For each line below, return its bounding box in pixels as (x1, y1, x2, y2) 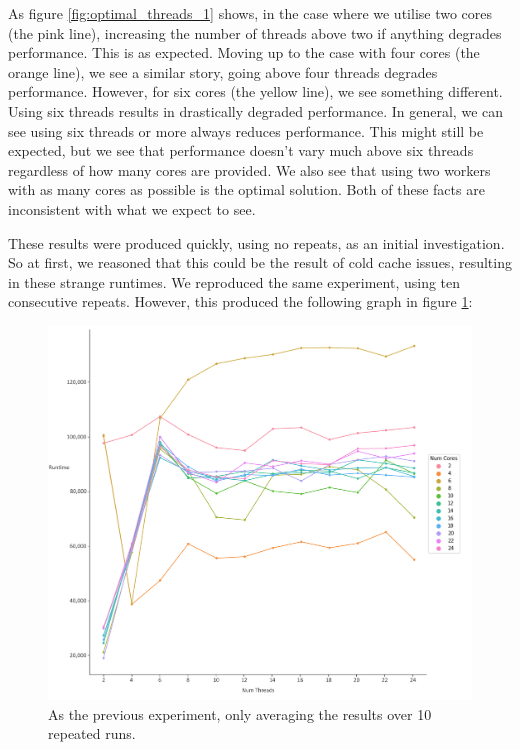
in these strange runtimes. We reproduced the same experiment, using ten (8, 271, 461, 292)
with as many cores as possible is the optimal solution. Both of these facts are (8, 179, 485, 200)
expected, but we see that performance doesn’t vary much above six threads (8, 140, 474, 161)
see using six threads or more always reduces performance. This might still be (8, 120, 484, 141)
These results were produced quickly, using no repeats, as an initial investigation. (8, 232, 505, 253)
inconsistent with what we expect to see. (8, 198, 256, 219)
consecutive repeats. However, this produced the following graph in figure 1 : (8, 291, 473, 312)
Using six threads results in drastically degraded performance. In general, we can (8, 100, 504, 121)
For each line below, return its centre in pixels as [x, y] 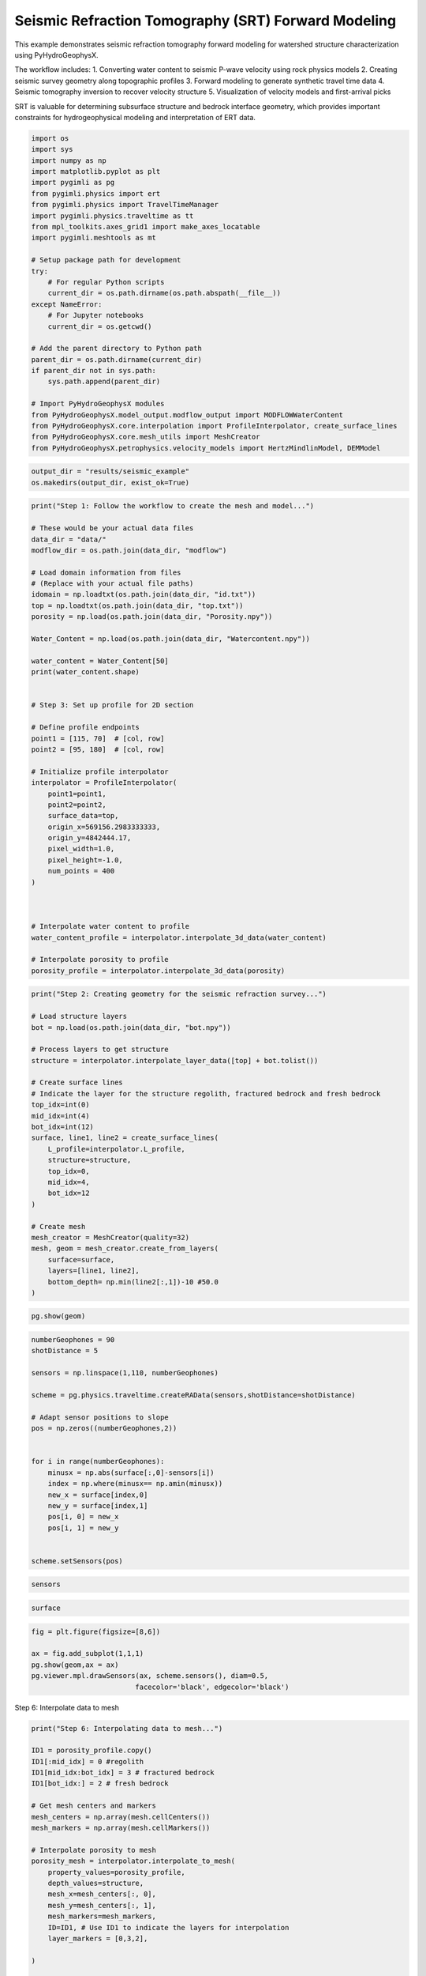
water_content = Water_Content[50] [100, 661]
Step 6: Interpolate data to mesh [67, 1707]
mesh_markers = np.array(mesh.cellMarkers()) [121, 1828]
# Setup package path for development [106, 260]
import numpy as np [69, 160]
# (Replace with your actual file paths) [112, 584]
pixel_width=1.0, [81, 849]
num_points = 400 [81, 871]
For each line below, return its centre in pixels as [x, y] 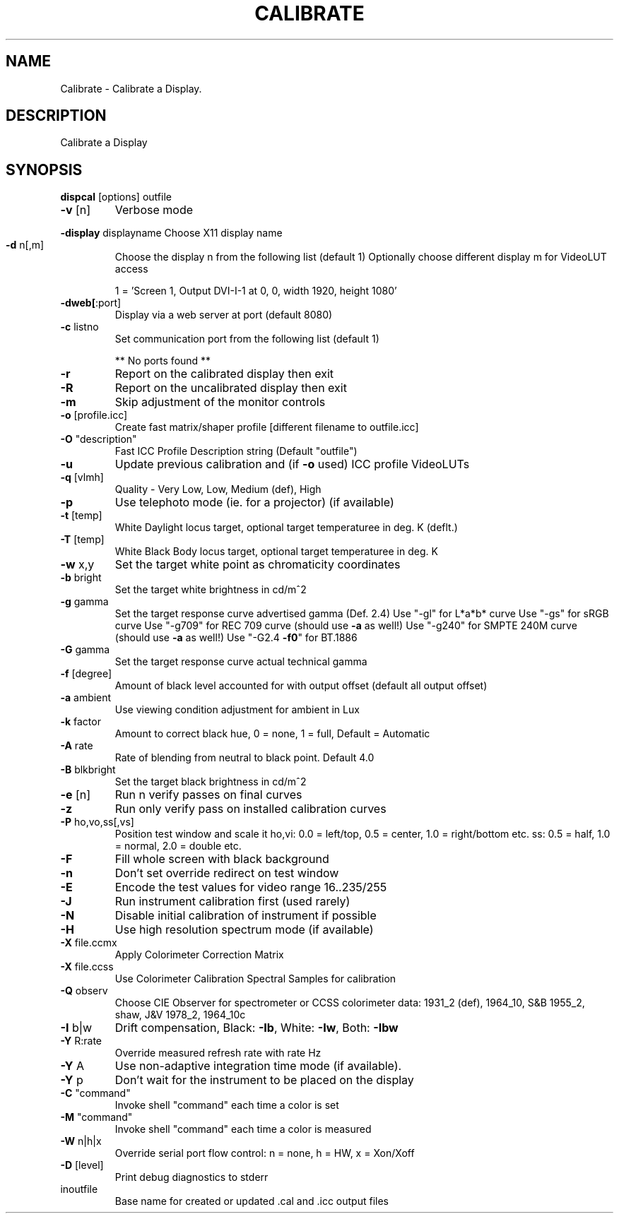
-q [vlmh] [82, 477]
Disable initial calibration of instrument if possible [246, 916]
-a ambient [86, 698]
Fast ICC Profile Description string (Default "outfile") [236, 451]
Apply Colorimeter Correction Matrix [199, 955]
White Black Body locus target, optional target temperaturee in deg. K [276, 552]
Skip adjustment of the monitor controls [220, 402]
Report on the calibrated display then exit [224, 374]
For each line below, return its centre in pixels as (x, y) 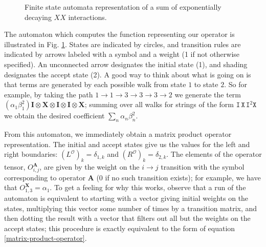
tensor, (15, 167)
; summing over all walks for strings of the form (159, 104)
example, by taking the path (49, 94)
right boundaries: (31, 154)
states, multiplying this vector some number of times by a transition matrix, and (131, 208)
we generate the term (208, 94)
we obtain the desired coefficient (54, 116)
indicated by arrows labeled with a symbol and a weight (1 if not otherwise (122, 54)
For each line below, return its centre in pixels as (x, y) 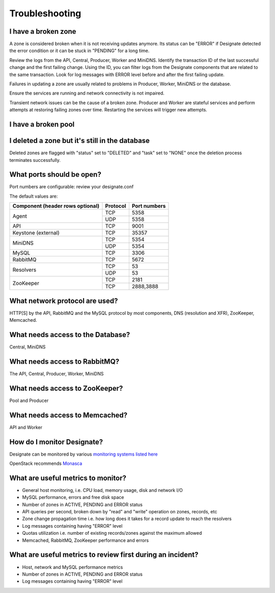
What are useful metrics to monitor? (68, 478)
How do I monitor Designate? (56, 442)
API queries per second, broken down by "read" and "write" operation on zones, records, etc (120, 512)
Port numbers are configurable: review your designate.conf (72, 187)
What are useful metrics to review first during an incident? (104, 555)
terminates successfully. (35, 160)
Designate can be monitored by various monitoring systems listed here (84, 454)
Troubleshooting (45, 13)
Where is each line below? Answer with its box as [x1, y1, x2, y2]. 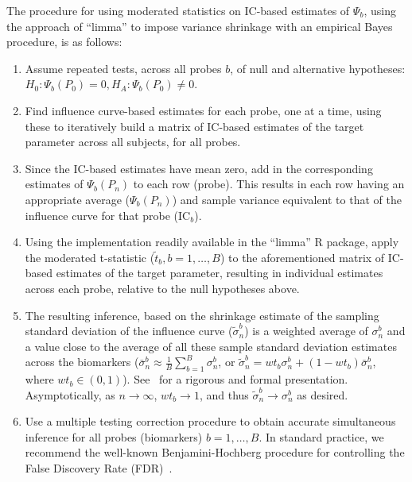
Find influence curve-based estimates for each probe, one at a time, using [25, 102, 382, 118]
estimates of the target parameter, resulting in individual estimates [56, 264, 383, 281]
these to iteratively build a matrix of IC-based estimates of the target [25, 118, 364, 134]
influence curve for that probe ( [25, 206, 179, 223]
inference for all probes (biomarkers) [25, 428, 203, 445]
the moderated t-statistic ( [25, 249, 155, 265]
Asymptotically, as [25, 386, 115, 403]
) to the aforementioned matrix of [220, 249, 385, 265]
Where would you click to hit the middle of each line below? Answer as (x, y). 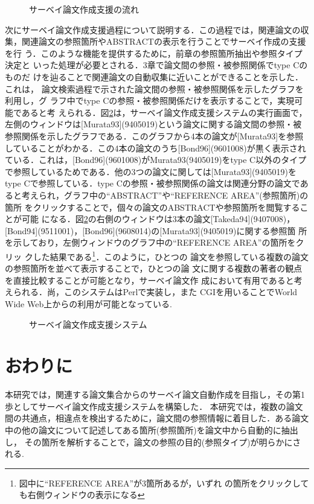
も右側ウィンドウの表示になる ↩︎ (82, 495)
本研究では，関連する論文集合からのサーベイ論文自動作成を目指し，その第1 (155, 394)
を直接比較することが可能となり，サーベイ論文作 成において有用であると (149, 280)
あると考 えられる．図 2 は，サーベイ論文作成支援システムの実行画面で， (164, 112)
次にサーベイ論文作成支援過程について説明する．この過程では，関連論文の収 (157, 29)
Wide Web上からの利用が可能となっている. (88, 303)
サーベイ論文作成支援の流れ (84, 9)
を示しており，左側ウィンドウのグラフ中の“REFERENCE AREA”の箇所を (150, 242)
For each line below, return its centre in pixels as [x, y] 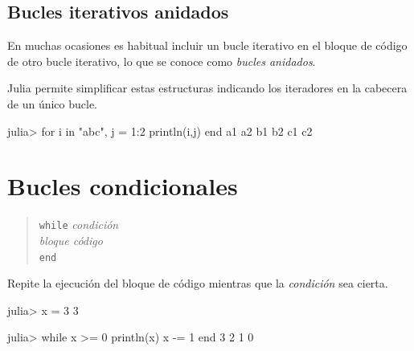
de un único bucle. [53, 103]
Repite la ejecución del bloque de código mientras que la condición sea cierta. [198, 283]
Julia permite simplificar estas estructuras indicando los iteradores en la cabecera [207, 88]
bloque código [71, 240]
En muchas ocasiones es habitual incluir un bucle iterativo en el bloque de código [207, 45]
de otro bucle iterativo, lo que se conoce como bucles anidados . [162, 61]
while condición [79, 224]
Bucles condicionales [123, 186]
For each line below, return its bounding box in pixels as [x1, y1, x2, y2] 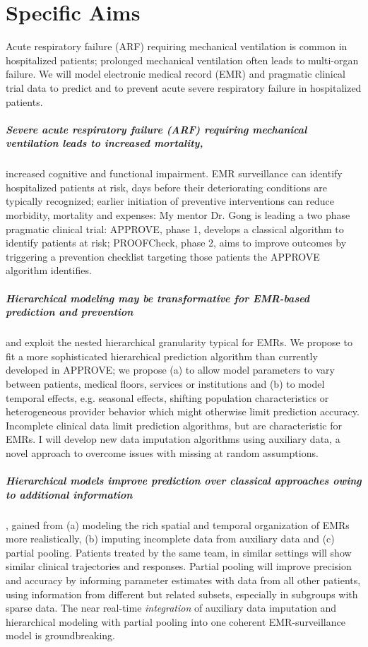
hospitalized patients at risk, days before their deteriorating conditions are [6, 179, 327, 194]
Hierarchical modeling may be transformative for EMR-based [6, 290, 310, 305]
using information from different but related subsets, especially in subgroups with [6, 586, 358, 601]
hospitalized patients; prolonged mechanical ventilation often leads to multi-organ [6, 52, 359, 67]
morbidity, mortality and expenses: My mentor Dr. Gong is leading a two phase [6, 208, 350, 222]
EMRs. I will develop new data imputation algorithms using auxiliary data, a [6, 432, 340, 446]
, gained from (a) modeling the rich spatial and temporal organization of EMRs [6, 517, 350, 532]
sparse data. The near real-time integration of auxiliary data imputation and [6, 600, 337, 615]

━━━━━━━━━━━━━━━━━━━━

For the records above, give every line again exactly and skip the pictures.

* _Your response_
For each line below, return its bounding box in pixels as (x1, y1, x2, y2) 
in these strange runtimes. We reproduced the same experiment, using ten (8, 271, 461, 292)
with as many cores as possible is the optimal solution. Both of these facts are (8, 179, 485, 200)
expected, but we see that performance doesn’t vary much above six threads (8, 140, 474, 161)
see using six threads or more always reduces performance. This might still be (8, 120, 484, 141)
These results were produced quickly, using no repeats, as an initial investigation. (8, 232, 505, 253)
inconsistent with what we expect to see. (8, 198, 256, 219)
consecutive repeats. However, this produced the following graph in figure 1 : (8, 291, 473, 312)
Using six threads results in drastically degraded performance. In general, we can (8, 100, 504, 121)
For each line below, return its centre in pixels as [x, y] 
water_content = Water_Content[50] [100, 661]
Step 6: Interpolate data to mesh [67, 1707]
mesh_markers = np.array(mesh.cellMarkers()) [121, 1828]
# Setup package path for development [106, 260]
import numpy as np [69, 160]
# (Replace with your actual file paths) [112, 584]
pixel_width=1.0, [81, 849]
num_points = 400 [81, 871]
For each line below, return its centre in pixels as [x, y] 
-q [vlmh] [82, 477]
Disable initial calibration of instrument if possible [246, 916]
-a ambient [86, 698]
Fast ICC Profile Description string (Default "outfile") [236, 451]
Apply Colorimeter Correction Matrix [199, 955]
White Black Body locus target, optional target temperaturee in deg. K [276, 552]
Skip adjustment of the monitor controls [220, 402]
Report on the calibrated display then exit [224, 374]
For each line below, return its centre in pixels as (x, y) 
tensor, (15, 167)
; summing over all walks for strings of the form (159, 104)
example, by taking the path (49, 94)
right boundaries: (31, 154)
states, multiplying this vector some number of times by a transition matrix, and (131, 208)
we generate the term (208, 94)
we obtain the desired coefficient (54, 116)
indicated by arrows labeled with a symbol and a weight (1 if not otherwise (122, 54)
For each line below, return its centre in pixels as (x, y) 
What are useful metrics to monitor? (68, 478)
How do I monitor Designate? (56, 442)
API queries per second, broken down by "read" and "write" operation on zones, records, etc (120, 512)
Port numbers are configurable: review your designate.conf (72, 187)
What are useful metrics to review first during an incident? (104, 555)
terminates successfully. (35, 160)
Designate can be monitored by various monitoring systems listed here (84, 454)
Troubleshooting (45, 13)
Where is each line below? Answer with its box as [x1, y1, x2, y2]. 
Find influence curve-based estimates for each probe, one at a time, using [25, 102, 382, 118]
estimates of the target parameter, resulting in individual estimates [56, 264, 383, 281]
these to iteratively build a matrix of IC-based estimates of the target [25, 118, 364, 134]
influence curve for that probe ( [25, 206, 179, 223]
inference for all probes (biomarkers) [25, 428, 203, 445]
the moderated t-statistic ( [25, 249, 155, 265]
Asymptotically, as [25, 386, 115, 403]
) to the aforementioned matrix of [220, 249, 385, 265]
Where would you click to hit the middle of each line below? Answer as (x, y). 
も右側ウィンドウの表示になる ↩︎ (82, 495)
本研究では，関連する論文集合からのサーベイ論文自動作成を目指し，その第1 (155, 394)
を直接比較することが可能となり，サーベイ論文作 成において有用であると (149, 280)
あると考 えられる．図 2 は，サーベイ論文作成支援システムの実行画面で， (164, 112)
次にサーベイ論文作成支援過程について説明する．この過程では，関連論文の収 (157, 29)
Wide Web上からの利用が可能となっている. (88, 303)
サーベイ論文作成支援の流れ (84, 9)
を示しており，左側ウィンドウのグラフ中の“REFERENCE AREA”の箇所を (150, 242)
For each line below, return its centre in pixels as [x, y] 
de un único bucle. [53, 103]
Repite la ejecución del bloque de código mientras que la condición sea cierta. [198, 283]
Julia permite simplificar estas estructuras indicando los iteradores en la cabecera [207, 88]
bloque código [71, 240]
En muchas ocasiones es habitual incluir un bucle iterativo en el bloque de código [207, 45]
de otro bucle iterativo, lo que se conoce como bucles anidados . [162, 61]
while condición [79, 224]
Bucles condicionales [123, 186]
For each line below, return its bounding box in pixels as [x1, y1, x2, y2] 
hospitalized patients at risk, days before their deteriorating conditions are [6, 179, 327, 194]
Hierarchical modeling may be transformative for EMR-based [6, 290, 310, 305]
using information from different but related subsets, especially in subgroups with [6, 586, 358, 601]
hospitalized patients; prolonged mechanical ventilation often leads to multi-organ [6, 52, 359, 67]
morbidity, mortality and expenses: My mentor Dr. Gong is leading a two phase [6, 208, 350, 222]
EMRs. I will develop new data imputation algorithms using auxiliary data, a [6, 432, 340, 446]
, gained from (a) modeling the rich spatial and temporal organization of EMRs [6, 517, 350, 532]
sparse data. The near real-time integration of auxiliary data imputation and [6, 600, 337, 615]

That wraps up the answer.